The Edwards Lifesciences Second Quarter 2024 Results conference call has begun, with the operator introducing the host, Mark Wilterding, and other executives joining for the Q&A portion. The company has released its financial results for the quarter and management will discuss them, as well as make forward-looking statements about their strategy, acquisitions, and other business matters. These statements are subject to risks and uncertainties and will not be updated after today's call.

The paragraph discusses the information provided in two press releases issued by Edwards, one outlining their Q2 results and the other highlighting their acquisitions of JenaValve and Endotronix. The company saw an 8% increase in sales on a constant currency basis and made advancements in clinical research and new product introductions. TAVR growth was lower than expected, but the company is pleased with the growth of their TMTT division. The acquisitions were announced alongside the earnings report and have been in discussion for some time. Overall, Edwards remains well-positioned for strong and sustainable growth.

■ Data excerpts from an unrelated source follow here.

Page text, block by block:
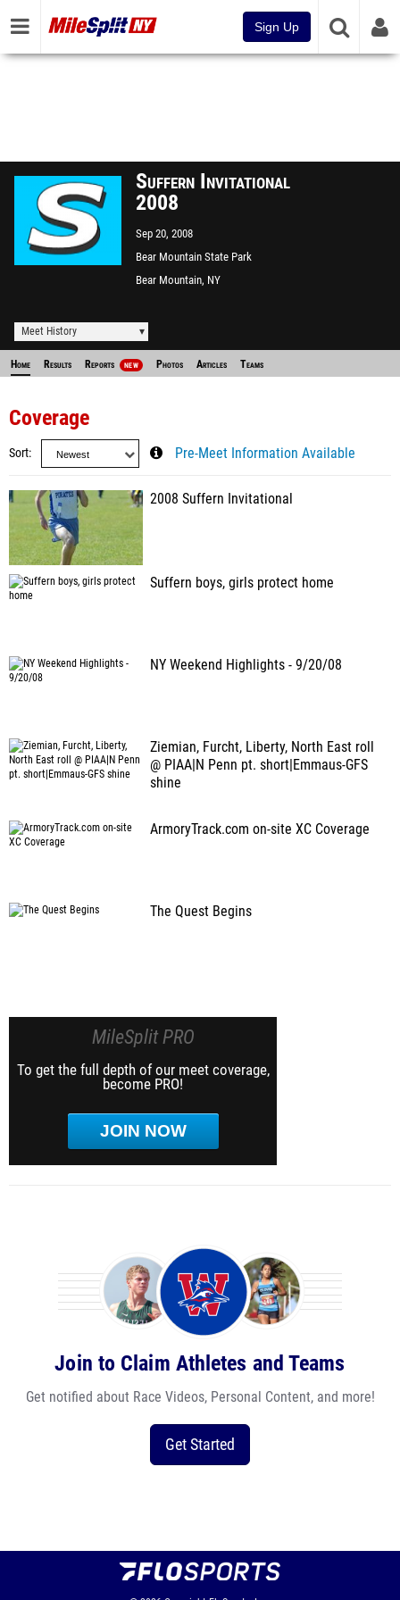
Sign Up
Suffern Invitational
2008
Sep 20, 2008
Bear Mountain State Park
Bear Mountain, NY
Meet History
Home Results Reports NEW Photos Articles Teams
Coverage
Sort Pre-Meet Information Available
2008 Suffern Invitational
Suffern boys, girls protect home
NY Weekend Highlights - 9/20/08
Ziemian, Furcht, Liberty, North East roll
@ PIAA|N Penn pt. short|Emmaus-GFS
shine
ArmoryTrack.com on-site XC Coverage
The Quest Begins
MileSplit PRO
To get the full depth of our meet coverage,
become PRO!
JOIN NOW
Join to Claim Athletes and Teams
Get notified about Race Videos, Personal Content, and more!
Get Started
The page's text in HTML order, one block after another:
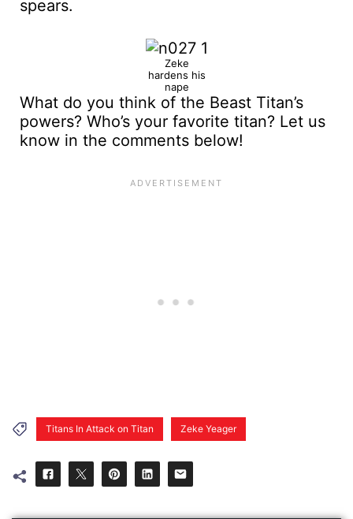
spears.
Zeke
hardens his
nape
What do you think of the Beast Titan’s
powers? Who’s your favorite titan? Let us
know in the comments below!
Titans In Attack on Titan Zeke Yeager
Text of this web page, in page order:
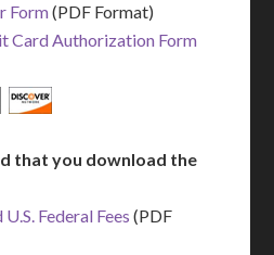
Form(PDF Format)
Card Authorization Form
that you download the
Federal Fees (PDF
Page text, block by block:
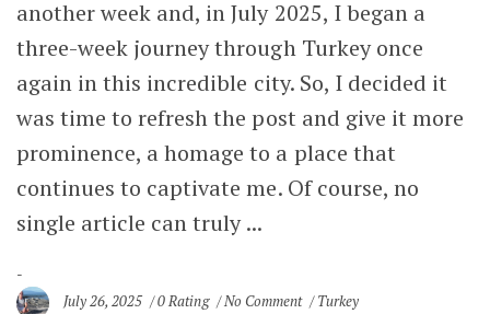
another week and, in July 2025, I began a
three-week journey through Turkey once
again in this incredible city. So, I decided it
was time to refresh the post and give it more
prominence, a homage to a place that
continues to captivate me. Of course, no
single article can truly ...
July 26, 2025 0 Rating No Comment Turkey
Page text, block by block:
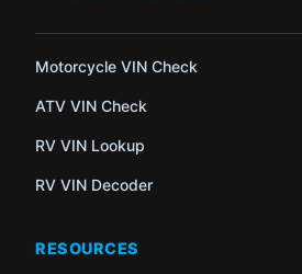
Motorcycle VIN Check
ATV VIN Check
RV VIN Lookup
RV VIN Decoder
RESOURCES
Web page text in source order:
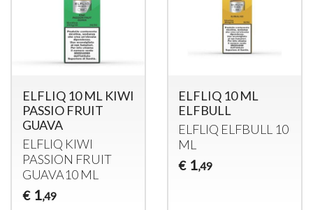
ELFLIQ 10 ML KIWI
PASSIO FRUIT
GUAVA
ELFLIQ KIWI
PASSION FRUIT
GUAVA10 ML
€ 1,49
ELFLIQ 10 ML
ELFBULL
ELFLIQ ELFBULL 10
ML
€ 1,49
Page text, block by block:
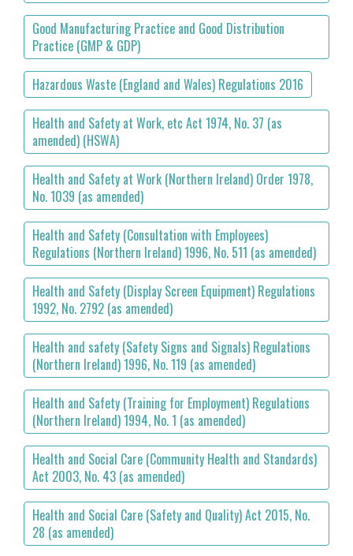
Good Manufacturing Practice and Good Distribution
Practice (GMP & GDP)
Hazardous Waste (England and Wales) Regulations 2016
Health and Safety at Work, etc Act 1974, No. 37 (as
amended) (HSWA)
Health and Safety at Work (Northern Ireland) Order 1978,
No. 1039 (as amended)
Health and Safety (Consultation with Employees)
Regulations (Northern Ireland) 1996, No. 511 (as amended)
Health and Safety (Display Screen Equipment) Regulations
1992, No. 2792 (as amended)
Health and safety (Safety Signs and Signals) Regulations
(Northern Ireland) 1996, No. 119 (as amended)
Health and Safety (Training for Employment) Regulations
(Northern Ireland) 1994, No. 1 (as amended)
Health and Social Care (Community Health and Standards)
Act 2003, No. 43 (as amended)
Health and Social Care (Safety and Quality) Act 2015, No.
28 (as amended)
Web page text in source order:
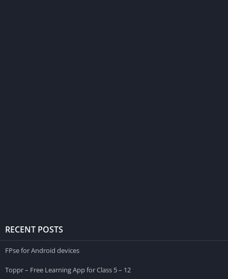
RECENT POSTS
FPse for Android devices
Toppr – Free Learning App for Class 5 – 12
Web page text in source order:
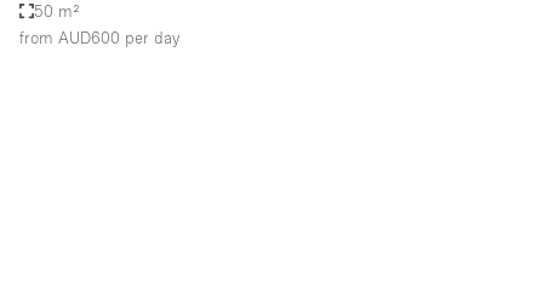
50 m²
from AUD600 per day
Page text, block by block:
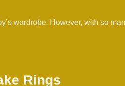
wardrobe. However, with so
Rings
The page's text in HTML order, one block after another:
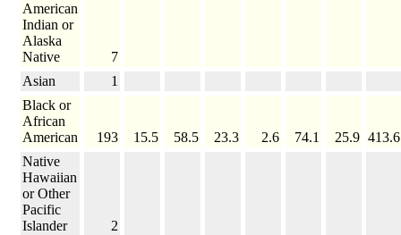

In the second quarter, global sales for TAVR increased by 6%, although there was some regional pressure. Edwards maintains confidence in their technology and evidence for AS patients. They presented additional analysis and anticipate more data to be presented at upcoming meetings. They are actively pursuing opportunities to grow TAVR globally and are committed to advancing science for AS patients through early TAVR trials. These trials could potentially change how AS patients are treated and results will be presented at TCT.

In the second quarter, TAVR sales in the US grew slower than expected due to increased competition and hospital workflow challenges. However, the company believes this will stabilize as hospitals adapt to new therapies. They are also working to improve referrals and treatment rates for patients with severe aortic stenosis. Outside of the US, TAVR sales grew slightly above the global rate, with double-digit growth in Japan driven by SAPIEN 3 Ultra RESILIA. The company sees potential for further growth in Japan due to the high prevalence of aortic stenosis in the elderly population.

In Europe, Edwards has seen a slight decrease in share, but is pleased with the momentum driven by the launch of SAPIEN 3 Ultra RESILIA. They anticipate continued growth as more centers gain experience with the valve. TAVR sales growth is expected to be similar to the first half of the year and the company remains confident in their position for sustainable growth. In terms of TMTT, Edwards has a strong portfolio of differentiated technologies and achieved positive sales in Q2. They are excited to bring these therapies to more geographies, physicians, and patients.

The EVOQUE commercial launch is progressing well, with the company focused on achieving outstanding patient outcomes and expanding into new centers. There is strong interest in the therapy, as there is a significant unmet need for treatment in this patient population. The company's early real-world experience has shown positive results, and they are looking forward to presenting more data at an upcoming conference. The company's transcatheter mitral valve replacement therapy, SAPIEN M3, is on track for regulatory approval and launch around the world. The company has also acquired JenaValve, which will add to their pipeline of innovative therapies and enhance their expertise in mitral disease.

The company is increasing its full year sales guidance for TMTT due to strong momentum and global adoption of their technology. They remain confident in their unique portfolio strategy for mitral and tricuspid disease. In surgical structural heart, sales increased due to strong adoption of premium technologies. The company is expanding their evidence for RESILIA and has completed enrollment in a critical trial. They have also been granted reimbursement for a device in France earlier than expected. In Critical Care, sales increased due to demand for pressure monitoring devices and SMART Recovery technologies.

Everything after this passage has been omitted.